THE TASK. Scan the data below for the string "downsampling". Copy every line where it appears.

INFORMATION SHOWN.
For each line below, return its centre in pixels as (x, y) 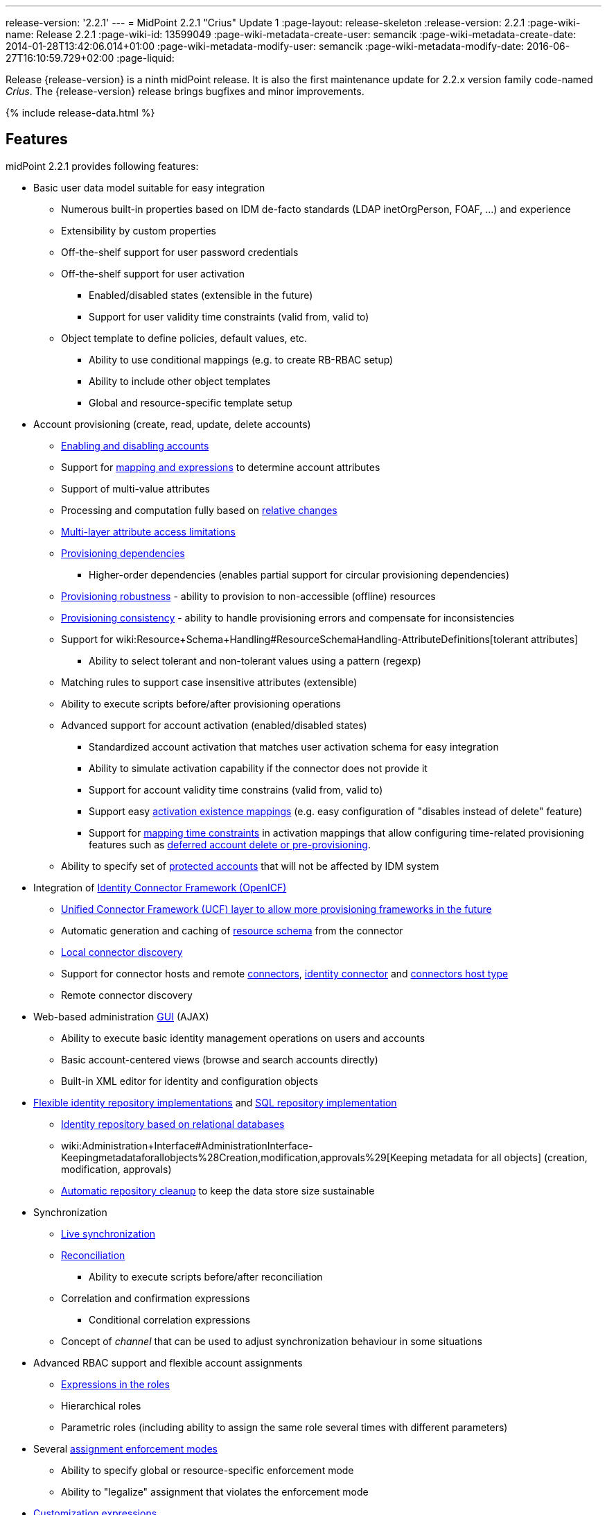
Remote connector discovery (127, 995)
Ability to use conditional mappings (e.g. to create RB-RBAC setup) (241, 359)
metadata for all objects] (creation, (509, 1157)
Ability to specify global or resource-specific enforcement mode (208, 1470)
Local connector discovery (122, 952)
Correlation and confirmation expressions (156, 1298)
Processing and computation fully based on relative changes (199, 510)
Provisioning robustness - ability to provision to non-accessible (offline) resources (248, 596)
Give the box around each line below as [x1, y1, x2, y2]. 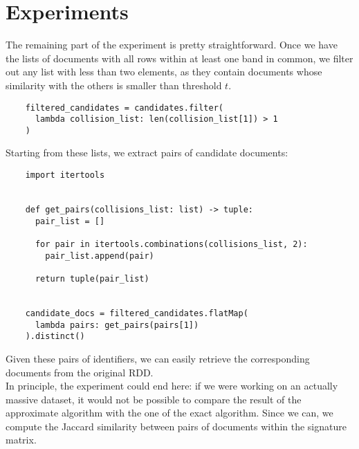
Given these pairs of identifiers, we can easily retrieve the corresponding [6, 351, 310, 365]
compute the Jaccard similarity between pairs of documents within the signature [6, 419, 347, 433]
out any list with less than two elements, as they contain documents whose [6, 64, 322, 79]
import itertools [25, 170, 105, 181]
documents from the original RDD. [6, 365, 154, 379]
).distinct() [25, 331, 85, 342]
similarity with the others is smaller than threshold [6, 77, 222, 92]
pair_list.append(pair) [45, 250, 154, 261]
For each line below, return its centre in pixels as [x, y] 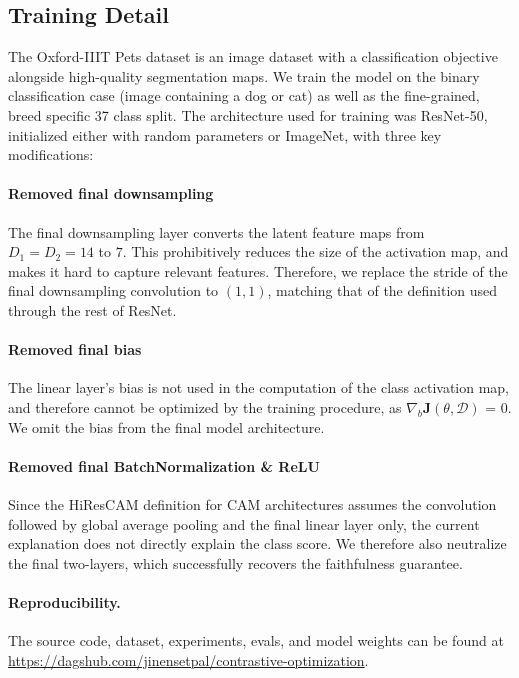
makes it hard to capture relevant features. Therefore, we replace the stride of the [258, 270]
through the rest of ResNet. [92, 309]
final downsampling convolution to [113, 290]
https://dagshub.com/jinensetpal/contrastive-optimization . [188, 659]
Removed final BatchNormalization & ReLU [164, 465]
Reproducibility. [64, 601]
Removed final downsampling [111, 193]
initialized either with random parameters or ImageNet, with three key [225, 134]
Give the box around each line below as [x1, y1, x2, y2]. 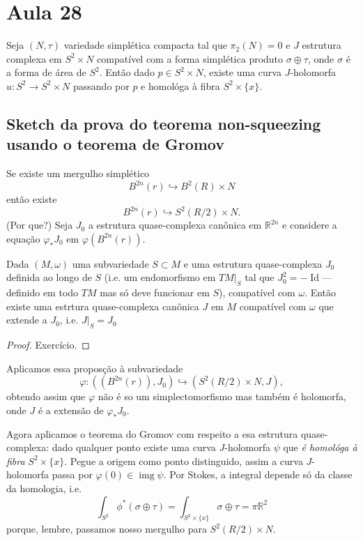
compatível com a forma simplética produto [97, 51, 284, 66]
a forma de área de [6, 65, 86, 79]
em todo [43, 285, 79, 300]
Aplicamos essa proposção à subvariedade [6, 360, 183, 375]
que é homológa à [283, 440, 357, 455]
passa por [52, 467, 93, 482]
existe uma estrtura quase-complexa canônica [6, 298, 199, 313]
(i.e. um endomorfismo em [104, 270, 216, 284]
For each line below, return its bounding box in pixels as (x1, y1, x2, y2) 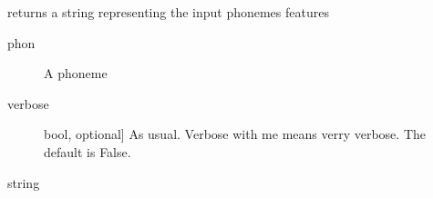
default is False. (44, 142, 131, 161)
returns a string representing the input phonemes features (7, 3, 329, 21)
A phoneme (44, 64, 108, 83)
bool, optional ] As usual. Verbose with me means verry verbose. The (44, 124, 426, 144)
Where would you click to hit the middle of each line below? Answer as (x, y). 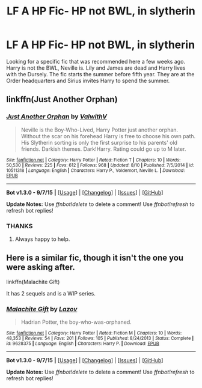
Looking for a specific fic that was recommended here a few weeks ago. (96, 61)
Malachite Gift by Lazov (42, 309)
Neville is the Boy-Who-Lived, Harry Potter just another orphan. (99, 130)
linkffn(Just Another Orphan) (62, 99)
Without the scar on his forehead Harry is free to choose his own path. (108, 136)
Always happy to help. (42, 239)
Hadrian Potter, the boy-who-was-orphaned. (76, 322)
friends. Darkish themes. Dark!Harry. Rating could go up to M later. (103, 149)
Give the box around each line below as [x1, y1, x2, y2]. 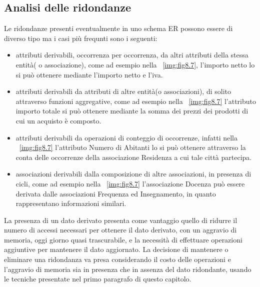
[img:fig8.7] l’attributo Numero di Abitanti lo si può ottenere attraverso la [19, 142, 246, 152]
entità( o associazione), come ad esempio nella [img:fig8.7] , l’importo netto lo [15, 59, 255, 69]
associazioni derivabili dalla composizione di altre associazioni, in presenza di [15, 168, 251, 179]
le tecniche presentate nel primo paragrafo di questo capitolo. [4, 273, 191, 284]
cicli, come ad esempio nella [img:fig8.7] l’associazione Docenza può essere [15, 178, 245, 188]
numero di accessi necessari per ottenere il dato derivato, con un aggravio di [4, 224, 237, 235]
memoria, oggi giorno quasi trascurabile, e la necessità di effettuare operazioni [4, 234, 242, 244]
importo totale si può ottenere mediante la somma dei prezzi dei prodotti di [15, 105, 248, 116]

EXERCISE ANSWER.
final downsampling convolution to [113, 290]
Removed final downsampling [111, 193]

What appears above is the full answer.